Why you don't want to put the buffers generation to the compiler?

jdoerfert marked an inline comment as done.Mar 15 2019, 12:37 PM
jdoerfert added inline comments.
openmp/libomptarget/deviceRTLs/nvptx/src/omptarget-nvptx.h
73

Why you don't want to put the buffers generation to the compiler?

I did never say that. I explicitly explained how the new interface allows you to do exactly that. Maybe you confuse it with me not wanting the generation to be part of the front-end (=Clang). That is because it is an implementation choice for performance, as such it should not be done by Clang if it might obstruct analyses later on, or could be done better with more analysis support.

If we conclude we actually need to share values, after we tried to eliminate the need for sharing altogether, we can decide if a global buffer is preferable. If so, we can check if
there is already one that is unused or if we would need to create a new one.

Regarding this patch: It is not supposed to change the behavior at all. This patch just introduces a more general buffer which is then used to implement the old buffer. How/when the buffer is used is not affected.

ABataev added inline comments.Mar 15 2019, 12:46 PM
openmp/libomptarget/deviceRTLs/nvptx/src/omptarget-nvptx.h
73

Only Clang can do better analysis for the shared variables, runtime is not. This part must be implemented in Clang, not in the runtime. I had no time to fix the existing implementation of parameters passing in non-SPMD mode. But if you working on this, you should definetely implement this in the compiler, not in the library.
It does not brea the analysis or anything else. It really produces better code with the better performance and less memory use.
If you're going to implement it, you need to implement it in the best possible way. Who else is going to fix this later, when we ran into the problems with the shared memory and/or malloced memory?

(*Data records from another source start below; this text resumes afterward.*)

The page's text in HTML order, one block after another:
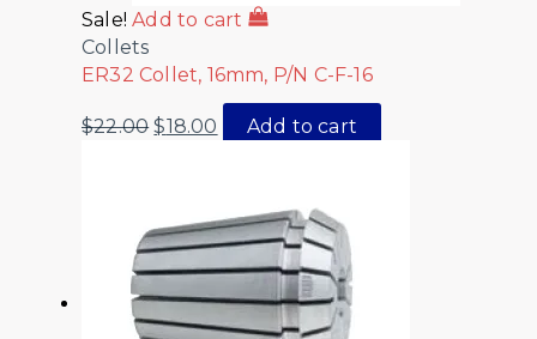
Sale! Add to cart
Collets
ER32 Collet, 16mm, P/N C-F-16
$22.00 $18.00 Add to cart
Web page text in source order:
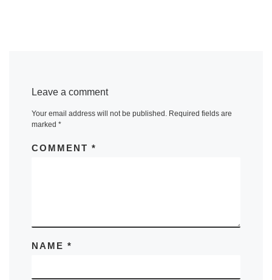
Leave a comment
Your email address will not be published. Required fields are
marked *
COMMENT *
NAME *
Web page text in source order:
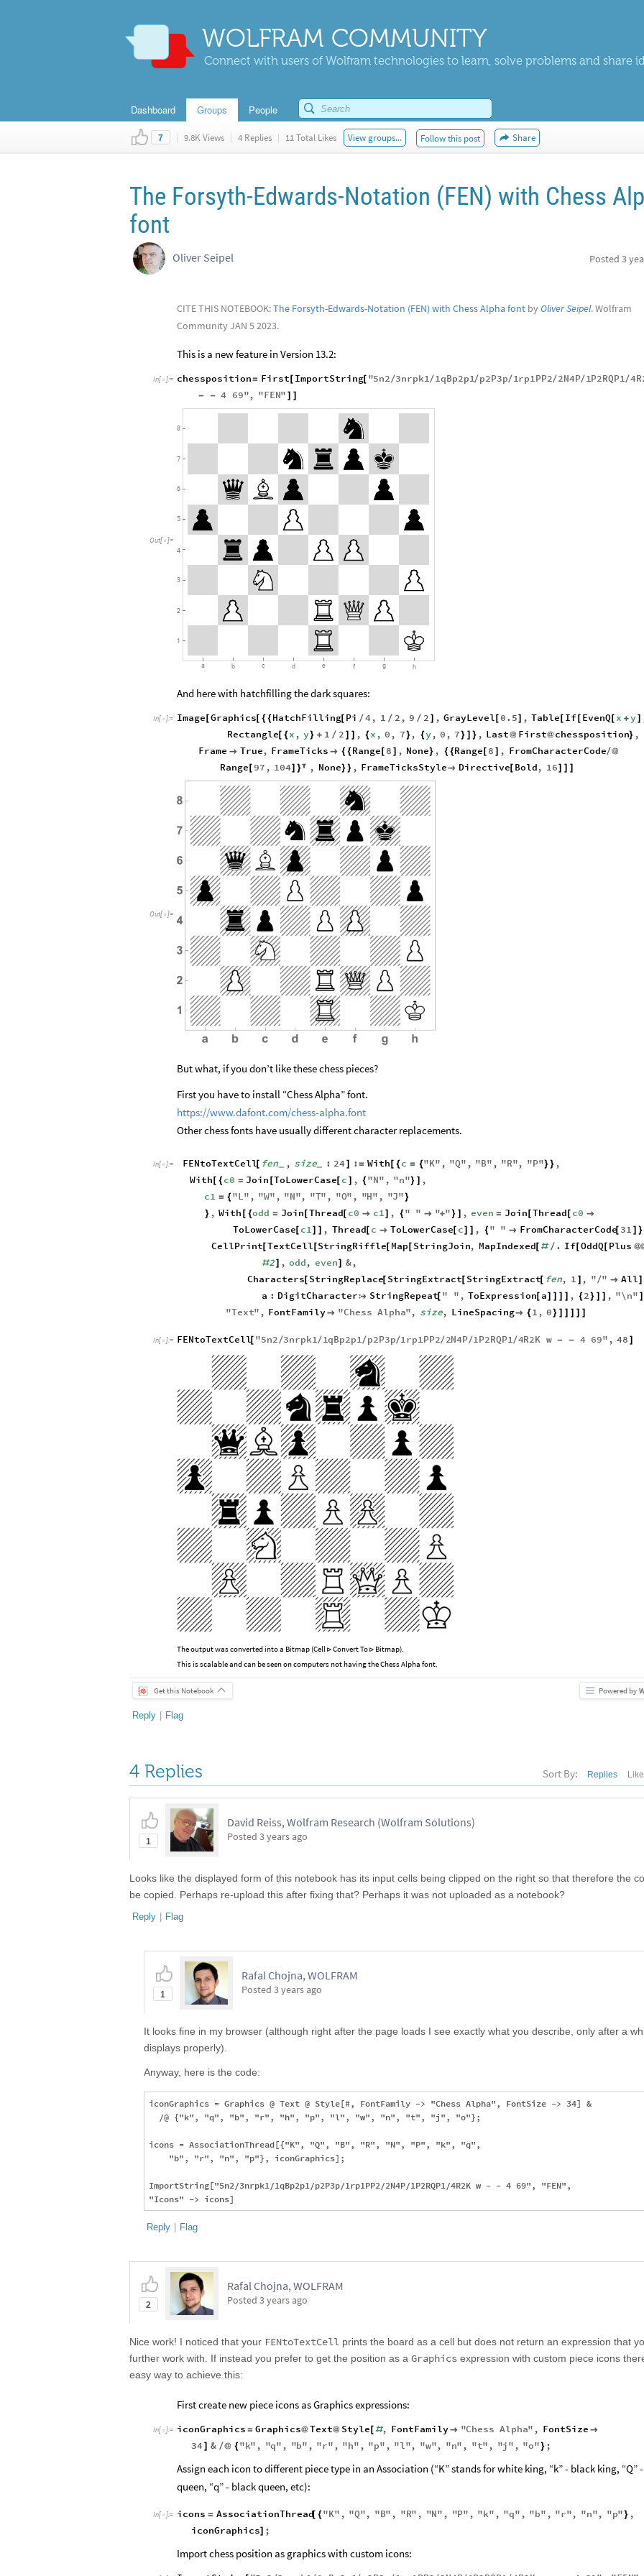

jdoerfert marked an inline comment as done.Mar 15 2019, 1:01 PM
jdoerfert added inline comments.
openmp/libomptarget/deviceRTLs/nvptx/src/omptarget-nvptx.h
73

Only Clang can do better analysis for the shared variables, runtime is not. This part must be implemented in Clang, not in the runtime. I had no time to fix the existing implementation of parameters passing in non-SPMD mode. But if you working on this, you should definetely implement this in the compiler, not in the library.

Clang is not the right place for analysis. That is what the patch set is all about.

I do not propose to only use the library implementation to handle sharing.

The initially generated code will utilize a library based solution that potentially calls malloc and memcpy. However, the later LLVM passes can change the behavior by providing a buffer that is accessible by all threads in the team, eliminating the need for malloc and memcpy.
This is a *generalization* of the scheme you currently employ, eliminating the need for mallocs completely (which is not the case right now).

It does not brea the analysis or anything else. It really produces better code with the better performance and less memory use.

Adding (global) state makes analysis results rarely better but almost always worse. If you do not believe me, please feel free to ask a compiler developer that you trust.

If you're going to implement it, you need to implement it in the best possible way.

I totally agree.

Who else is going to fix this later, when we ran into the problems with the shared memory and/or malloced memory?

Please read my comments again. I explain multiple times that:

A) This patch has nothing to do with your problem.
B) How the proposed TRegion interface tackles your problem.

Could you check if there is any change in the number of registers new scheme vs. old scheme?